Emerging Drugs in Sport
Title | Emerging Drugs in Sport PDF eBook |
Author | Olivier Rabin |
Publisher | |
Pages | 0 |
Release | 2022 |
Genre | |
ISBN | 9783030792947 |
Athletes are always aiming to be faster, better, stronger. New techniques to enhance their sporting performance have increasingly been linked to use of novel psychoactive substances (NPS) and other hard-to-detect substances like performance-enhancing drugs. This book offers a timely analysis of the new challenges posed by this phenomenon in the anti-doping community. The authors present the first comprehensive perspective on the rapidly shifting doping scenario and reflect on use, regulation, policy, and market structure of NPS used in sports. They highlight the challenges with the list of prohibited substances and methods in and out of competition. They also evaluate how methods to detect new drugs present an ongoing battle for doping control as they have to be adapted constantly. Topics covered within the chapters include: Contamination of Sports Supplements with Novel Psychoactive Substances Untested Supplement Use Among Athletes: An Overlooked Phenomenon? International Drug Control: Protecting the Health of the Athlete Analysis of New Chemical Entities in a Sport Context Emerging Drugs in Sport establishes a clear benchmark on the policy discussion, drawing from available evidence and sources, including athletes' personal experiences, to generate a fact-based resource that informs a research as well as wider audience. The book is essential reading for those working in anti-doping, substance misuse, sports, ethics, and human enhancement. It also is useful for policy-makers, legislative personnel, and other professionals with an interest in protecting clean sport. "Doping is one of the greatest threats to the integrity of sport. We must never be tempted to turn our back on the problem and hope it will disappear. The benefits and values of clean sport have never been more important to the world. That is why this book with its wide-ranging approach is so valuable." Thomas Bach, President, International Olympic Committee "Physical activity is vital to a healthy living, which is why doping is not just an assault on fair competition, but also on health. I strongly commend this book for compiling advanced knowledge on performance-enhancing drugs and promoting health through sport." Tedros Adhanom Ghebreyesus, Director-General, World Health Organization.
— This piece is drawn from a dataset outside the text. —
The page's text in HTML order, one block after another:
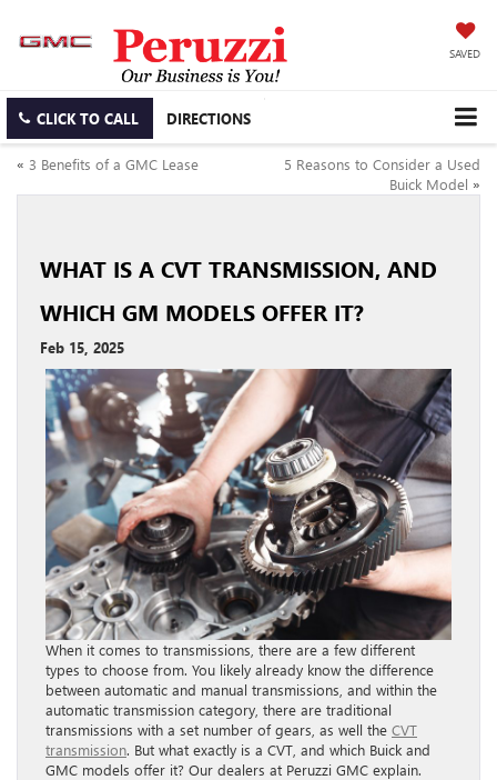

The Anti-Doping Crisis in Sport
Title | The Anti-Doping Crisis in Sport PDF eBook |
Author | Paul Dimeo |
Publisher | Routledge |
Pages | 197 |
Release | 2018-04-24 |
Genre | Sports & Recreation |
ISBN | 1134810067 |
The sense of crisis that pervades global sport suggests that the war on doping is still very far from being won. In this critical and provocative study of anti-doping regimes in global sport, Paul Dimeo and Verner Møller argue that the current system is at a critical historical juncture. Reviewing the recent history of anti-doping, this book highlights serious problems in the approach developed and implemented by the World Anti-Doping Agency (WADA), including continued failure to accept responsibility for the ineffectiveness of the testing system, the growing number of dubious convictions, and damaging human-rights issues. Without a total rethink of how we deal with this critical issue in world sport, this book warns that we could be facing the collapse of anti-doping, both as a policy and as an ideology. The Anti-Doping Crisis in Sport: Causes, Consequences, Solutions is important reading for all students and scholars of sport studies, as well as researchers, coaches, doctors and policymakers interested in the politics and ethics of drug use in sport. It examines the reasons for the crisis, the consequences of policy strategies, and it explores potential solutions.